● EXERCISE BRIEF
Reproduce, from the lines below, exactly the stretch that begins at the line containing "graphs/graph.info.part. [110, 216]" and ends at the line containing "Submit experiment: nerocli", both included.

● INFORMATION GIVEN

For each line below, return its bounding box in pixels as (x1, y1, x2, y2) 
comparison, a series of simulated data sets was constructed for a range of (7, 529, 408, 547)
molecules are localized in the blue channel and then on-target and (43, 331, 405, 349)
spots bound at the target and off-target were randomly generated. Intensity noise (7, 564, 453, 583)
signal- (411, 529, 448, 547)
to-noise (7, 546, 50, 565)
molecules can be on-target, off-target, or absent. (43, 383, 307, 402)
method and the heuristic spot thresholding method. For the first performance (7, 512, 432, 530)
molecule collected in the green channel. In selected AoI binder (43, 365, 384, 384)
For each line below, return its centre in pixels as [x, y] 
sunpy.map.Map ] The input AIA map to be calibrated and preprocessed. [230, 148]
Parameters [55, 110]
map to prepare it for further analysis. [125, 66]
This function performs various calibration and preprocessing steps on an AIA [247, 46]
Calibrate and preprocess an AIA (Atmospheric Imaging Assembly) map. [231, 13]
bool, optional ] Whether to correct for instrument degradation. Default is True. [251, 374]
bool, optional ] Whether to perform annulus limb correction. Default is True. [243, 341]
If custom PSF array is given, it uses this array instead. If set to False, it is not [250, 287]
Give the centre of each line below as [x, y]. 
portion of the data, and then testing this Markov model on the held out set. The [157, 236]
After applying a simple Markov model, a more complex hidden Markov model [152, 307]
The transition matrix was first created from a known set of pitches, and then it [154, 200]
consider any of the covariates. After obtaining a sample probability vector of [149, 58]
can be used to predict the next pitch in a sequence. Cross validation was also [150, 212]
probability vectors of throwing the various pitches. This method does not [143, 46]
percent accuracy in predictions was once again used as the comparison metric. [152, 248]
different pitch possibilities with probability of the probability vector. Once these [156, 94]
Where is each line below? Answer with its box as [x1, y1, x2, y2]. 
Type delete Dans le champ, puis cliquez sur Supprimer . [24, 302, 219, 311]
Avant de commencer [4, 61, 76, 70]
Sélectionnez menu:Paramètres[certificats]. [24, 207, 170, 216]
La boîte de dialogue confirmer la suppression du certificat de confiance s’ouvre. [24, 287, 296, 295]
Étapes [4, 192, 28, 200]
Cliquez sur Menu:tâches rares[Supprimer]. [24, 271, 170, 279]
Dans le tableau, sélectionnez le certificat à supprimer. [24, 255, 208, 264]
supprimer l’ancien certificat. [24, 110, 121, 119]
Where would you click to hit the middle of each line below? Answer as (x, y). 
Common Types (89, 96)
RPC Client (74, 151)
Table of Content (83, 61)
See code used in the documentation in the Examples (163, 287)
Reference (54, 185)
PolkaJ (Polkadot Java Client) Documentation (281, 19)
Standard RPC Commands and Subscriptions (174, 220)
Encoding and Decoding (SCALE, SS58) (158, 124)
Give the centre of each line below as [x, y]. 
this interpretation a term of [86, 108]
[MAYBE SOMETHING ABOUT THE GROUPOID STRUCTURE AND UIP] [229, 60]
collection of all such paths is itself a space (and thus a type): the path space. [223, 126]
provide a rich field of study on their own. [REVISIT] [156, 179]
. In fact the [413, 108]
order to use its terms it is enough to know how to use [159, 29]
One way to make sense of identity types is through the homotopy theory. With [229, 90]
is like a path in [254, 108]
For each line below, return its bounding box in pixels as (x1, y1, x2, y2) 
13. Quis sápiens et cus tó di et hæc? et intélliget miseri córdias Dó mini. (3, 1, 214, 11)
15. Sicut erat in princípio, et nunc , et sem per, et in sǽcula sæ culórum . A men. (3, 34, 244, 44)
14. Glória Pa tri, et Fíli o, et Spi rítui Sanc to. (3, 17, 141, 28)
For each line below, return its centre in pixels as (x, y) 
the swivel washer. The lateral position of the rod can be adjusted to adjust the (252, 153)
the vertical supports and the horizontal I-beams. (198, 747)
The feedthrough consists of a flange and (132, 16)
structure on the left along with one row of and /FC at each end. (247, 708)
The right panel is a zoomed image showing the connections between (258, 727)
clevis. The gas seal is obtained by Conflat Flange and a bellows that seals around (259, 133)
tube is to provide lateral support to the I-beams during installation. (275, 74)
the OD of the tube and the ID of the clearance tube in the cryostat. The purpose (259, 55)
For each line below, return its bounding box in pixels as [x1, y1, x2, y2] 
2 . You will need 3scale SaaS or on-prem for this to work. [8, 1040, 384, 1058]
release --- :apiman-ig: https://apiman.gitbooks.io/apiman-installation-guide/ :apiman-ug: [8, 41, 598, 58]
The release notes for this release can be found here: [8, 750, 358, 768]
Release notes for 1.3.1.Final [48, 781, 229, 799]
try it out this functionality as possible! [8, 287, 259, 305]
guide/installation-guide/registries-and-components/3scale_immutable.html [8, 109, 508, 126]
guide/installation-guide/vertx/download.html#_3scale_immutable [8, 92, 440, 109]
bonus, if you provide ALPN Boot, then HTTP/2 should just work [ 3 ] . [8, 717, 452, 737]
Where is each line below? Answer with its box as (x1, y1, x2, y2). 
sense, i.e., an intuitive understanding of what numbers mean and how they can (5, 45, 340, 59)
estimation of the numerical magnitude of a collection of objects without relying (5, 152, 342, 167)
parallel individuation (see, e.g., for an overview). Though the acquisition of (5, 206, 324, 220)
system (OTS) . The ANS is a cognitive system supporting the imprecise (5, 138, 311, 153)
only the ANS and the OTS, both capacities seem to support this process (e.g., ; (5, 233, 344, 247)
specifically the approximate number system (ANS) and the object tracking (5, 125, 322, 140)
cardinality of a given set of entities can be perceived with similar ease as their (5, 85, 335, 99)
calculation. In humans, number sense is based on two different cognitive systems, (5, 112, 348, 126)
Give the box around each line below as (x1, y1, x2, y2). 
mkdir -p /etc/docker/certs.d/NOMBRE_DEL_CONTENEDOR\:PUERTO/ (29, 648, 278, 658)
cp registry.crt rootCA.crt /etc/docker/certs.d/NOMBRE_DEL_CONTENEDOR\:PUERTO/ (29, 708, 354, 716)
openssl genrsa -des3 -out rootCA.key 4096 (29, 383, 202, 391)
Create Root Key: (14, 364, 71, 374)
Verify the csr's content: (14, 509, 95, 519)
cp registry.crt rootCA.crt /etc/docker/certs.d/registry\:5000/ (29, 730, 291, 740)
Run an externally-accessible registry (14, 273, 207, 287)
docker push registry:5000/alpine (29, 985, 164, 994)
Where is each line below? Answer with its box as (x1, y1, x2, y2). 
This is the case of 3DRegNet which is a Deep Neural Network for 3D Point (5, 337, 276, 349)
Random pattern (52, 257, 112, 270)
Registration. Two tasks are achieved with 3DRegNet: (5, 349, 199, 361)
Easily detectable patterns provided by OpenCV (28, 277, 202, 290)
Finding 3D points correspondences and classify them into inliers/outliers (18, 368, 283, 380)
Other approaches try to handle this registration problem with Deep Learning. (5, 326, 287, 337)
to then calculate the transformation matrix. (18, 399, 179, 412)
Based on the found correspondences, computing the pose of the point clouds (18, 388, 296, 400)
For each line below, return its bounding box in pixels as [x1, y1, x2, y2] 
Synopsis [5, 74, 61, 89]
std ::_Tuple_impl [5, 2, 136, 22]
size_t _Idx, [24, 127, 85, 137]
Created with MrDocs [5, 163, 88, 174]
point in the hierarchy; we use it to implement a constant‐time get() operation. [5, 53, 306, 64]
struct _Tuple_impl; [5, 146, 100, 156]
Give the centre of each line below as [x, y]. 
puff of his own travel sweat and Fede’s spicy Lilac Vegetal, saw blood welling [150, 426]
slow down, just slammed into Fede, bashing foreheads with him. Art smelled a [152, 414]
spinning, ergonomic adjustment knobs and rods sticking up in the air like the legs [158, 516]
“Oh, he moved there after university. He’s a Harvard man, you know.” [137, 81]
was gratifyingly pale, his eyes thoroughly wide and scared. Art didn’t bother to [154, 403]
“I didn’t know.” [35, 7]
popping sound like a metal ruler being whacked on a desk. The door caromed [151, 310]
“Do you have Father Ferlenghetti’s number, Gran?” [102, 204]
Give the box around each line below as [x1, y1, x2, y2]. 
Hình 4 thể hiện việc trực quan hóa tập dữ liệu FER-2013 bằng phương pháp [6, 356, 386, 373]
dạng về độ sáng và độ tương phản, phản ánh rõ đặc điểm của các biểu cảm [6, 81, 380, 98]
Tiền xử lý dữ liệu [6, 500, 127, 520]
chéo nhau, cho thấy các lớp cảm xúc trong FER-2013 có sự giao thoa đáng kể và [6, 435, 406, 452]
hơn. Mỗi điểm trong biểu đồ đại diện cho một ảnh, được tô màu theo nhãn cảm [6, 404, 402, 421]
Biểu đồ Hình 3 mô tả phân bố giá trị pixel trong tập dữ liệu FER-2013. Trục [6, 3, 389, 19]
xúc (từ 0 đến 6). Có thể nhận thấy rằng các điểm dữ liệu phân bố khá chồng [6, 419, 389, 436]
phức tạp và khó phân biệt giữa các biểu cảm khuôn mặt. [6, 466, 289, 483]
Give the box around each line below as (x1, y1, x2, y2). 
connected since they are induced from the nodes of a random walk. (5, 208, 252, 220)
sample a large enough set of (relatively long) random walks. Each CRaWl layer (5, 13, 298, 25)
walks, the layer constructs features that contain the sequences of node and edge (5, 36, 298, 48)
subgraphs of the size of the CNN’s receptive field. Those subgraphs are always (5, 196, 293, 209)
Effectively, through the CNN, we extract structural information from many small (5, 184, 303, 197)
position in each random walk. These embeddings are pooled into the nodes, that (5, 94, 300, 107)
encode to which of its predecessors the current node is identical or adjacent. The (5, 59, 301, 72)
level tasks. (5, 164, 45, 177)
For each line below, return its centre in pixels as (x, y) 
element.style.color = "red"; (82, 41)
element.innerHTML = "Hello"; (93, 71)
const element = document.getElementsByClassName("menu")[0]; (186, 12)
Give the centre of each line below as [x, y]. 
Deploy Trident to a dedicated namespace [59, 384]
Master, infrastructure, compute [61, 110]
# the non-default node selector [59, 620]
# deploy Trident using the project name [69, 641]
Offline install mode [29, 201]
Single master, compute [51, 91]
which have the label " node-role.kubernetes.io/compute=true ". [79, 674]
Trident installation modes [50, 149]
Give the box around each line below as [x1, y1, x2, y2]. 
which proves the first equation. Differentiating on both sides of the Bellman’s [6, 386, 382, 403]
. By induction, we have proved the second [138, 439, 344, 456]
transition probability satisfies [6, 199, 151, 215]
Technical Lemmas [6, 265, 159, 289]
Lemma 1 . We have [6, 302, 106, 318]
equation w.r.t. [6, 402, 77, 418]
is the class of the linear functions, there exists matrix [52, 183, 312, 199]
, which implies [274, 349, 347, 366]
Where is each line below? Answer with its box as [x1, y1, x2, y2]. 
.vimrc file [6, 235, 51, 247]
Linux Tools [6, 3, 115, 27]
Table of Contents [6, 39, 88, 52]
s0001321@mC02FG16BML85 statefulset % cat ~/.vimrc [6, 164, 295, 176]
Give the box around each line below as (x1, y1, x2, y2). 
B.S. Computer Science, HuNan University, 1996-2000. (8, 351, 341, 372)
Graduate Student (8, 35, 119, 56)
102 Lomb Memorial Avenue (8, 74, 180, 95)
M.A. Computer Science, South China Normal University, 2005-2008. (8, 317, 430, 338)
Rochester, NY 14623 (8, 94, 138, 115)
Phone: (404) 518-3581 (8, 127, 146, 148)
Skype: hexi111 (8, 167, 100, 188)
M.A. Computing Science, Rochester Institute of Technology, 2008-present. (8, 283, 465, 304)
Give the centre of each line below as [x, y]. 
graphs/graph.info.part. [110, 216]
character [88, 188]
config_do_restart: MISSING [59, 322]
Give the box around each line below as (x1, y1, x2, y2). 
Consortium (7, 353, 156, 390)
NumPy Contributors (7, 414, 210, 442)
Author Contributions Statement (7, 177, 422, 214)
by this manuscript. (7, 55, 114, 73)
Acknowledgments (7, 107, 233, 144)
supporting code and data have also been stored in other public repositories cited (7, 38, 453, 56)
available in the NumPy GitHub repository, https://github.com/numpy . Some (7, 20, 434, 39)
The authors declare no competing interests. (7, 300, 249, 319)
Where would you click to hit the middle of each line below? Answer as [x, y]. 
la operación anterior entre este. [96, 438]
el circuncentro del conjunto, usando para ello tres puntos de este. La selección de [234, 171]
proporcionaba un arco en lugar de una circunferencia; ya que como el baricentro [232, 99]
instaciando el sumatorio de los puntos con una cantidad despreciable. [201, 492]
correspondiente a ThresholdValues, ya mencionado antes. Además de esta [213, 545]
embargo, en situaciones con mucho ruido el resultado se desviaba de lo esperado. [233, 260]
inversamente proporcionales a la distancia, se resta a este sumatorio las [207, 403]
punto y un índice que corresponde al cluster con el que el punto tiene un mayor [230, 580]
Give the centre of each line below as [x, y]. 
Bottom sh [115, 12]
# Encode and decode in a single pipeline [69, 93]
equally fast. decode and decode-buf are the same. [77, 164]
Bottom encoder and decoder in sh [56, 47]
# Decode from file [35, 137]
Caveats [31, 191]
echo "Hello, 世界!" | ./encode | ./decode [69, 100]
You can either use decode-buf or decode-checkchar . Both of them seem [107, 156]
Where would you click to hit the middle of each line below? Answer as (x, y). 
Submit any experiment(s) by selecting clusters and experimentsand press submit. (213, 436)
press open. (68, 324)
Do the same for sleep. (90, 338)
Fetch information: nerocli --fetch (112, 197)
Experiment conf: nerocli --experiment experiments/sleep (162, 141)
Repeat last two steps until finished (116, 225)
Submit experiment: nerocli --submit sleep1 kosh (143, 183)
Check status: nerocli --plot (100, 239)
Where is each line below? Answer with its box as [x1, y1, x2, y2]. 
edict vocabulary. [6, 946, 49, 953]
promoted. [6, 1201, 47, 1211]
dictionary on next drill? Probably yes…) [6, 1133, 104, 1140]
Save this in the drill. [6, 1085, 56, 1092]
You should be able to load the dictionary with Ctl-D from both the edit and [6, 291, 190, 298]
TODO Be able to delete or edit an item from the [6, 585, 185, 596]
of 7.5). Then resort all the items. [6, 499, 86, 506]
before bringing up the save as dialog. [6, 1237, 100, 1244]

● COMPLETED EXERCISE
graphs/graph.info.part. [110, 216]
character [88, 188]
config_do_restart: MISSING [59, 322]
Give the box around each line below as (x1, y1, x2, y2). 
Consortium (7, 353, 156, 390)
NumPy Contributors (7, 414, 210, 442)
Author Contributions Statement (7, 177, 422, 214)
by this manuscript. (7, 55, 114, 73)
Acknowledgments (7, 107, 233, 144)
supporting code and data have also been stored in other public repositories cited (7, 38, 453, 56)
available in the NumPy GitHub repository, https://github.com/numpy . Some (7, 20, 434, 39)
The authors declare no competing interests. (7, 300, 249, 319)
Where would you click to hit the middle of each line below? Answer as [x, y]. 
la operación anterior entre este. [96, 438]
el circuncentro del conjunto, usando para ello tres puntos de este. La selección de [234, 171]
proporcionaba un arco en lugar de una circunferencia; ya que como el baricentro [232, 99]
instaciando el sumatorio de los puntos con una cantidad despreciable. [201, 492]
correspondiente a ThresholdValues, ya mencionado antes. Además de esta [213, 545]
embargo, en situaciones con mucho ruido el resultado se desviaba de lo esperado. [233, 260]
inversamente proporcionales a la distancia, se resta a este sumatorio las [207, 403]
punto y un índice que corresponde al cluster con el que el punto tiene un mayor [230, 580]
Give the centre of each line below as [x, y]. 
Bottom sh [115, 12]
# Encode and decode in a single pipeline [69, 93]
equally fast. decode and decode-buf are the same. [77, 164]
Bottom encoder and decoder in sh [56, 47]
# Decode from file [35, 137]
Caveats [31, 191]
echo "Hello, 世界!" | ./encode | ./decode [69, 100]
You can either use decode-buf or decode-checkchar . Both of them seem [107, 156]
Where would you click to hit the middle of each line below? Answer as (x, y). 
Submit any experiment(s) by selecting clusters and experimentsand press submit. (213, 436)
press open. (68, 324)
Do the same for sleep. (90, 338)
Fetch information: nerocli --fetch (112, 197)
Experiment conf: nerocli --experiment experiments/sleep (162, 141)
Repeat last two steps until finished (116, 225)
Submit experiment: nerocli --submit sleep1 kosh (143, 183)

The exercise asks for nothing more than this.